**Exercise aim:** The answer is a single number: the count of lines below in which the word "comparison" appears.

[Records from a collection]
- - - - - - -

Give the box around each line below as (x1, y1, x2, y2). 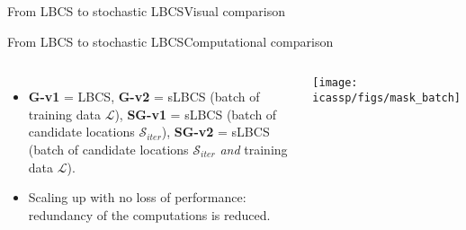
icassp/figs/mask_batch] (312, 91, 462, 104)
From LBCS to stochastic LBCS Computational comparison (7, 31, 334, 50)
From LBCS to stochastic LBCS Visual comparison (7, 2, 285, 20)
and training (220, 139, 288, 158)
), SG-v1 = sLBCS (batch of (114, 104, 277, 123)
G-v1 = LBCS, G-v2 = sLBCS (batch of (28, 87, 260, 106)
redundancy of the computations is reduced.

- - - - - - -

**Output:** 2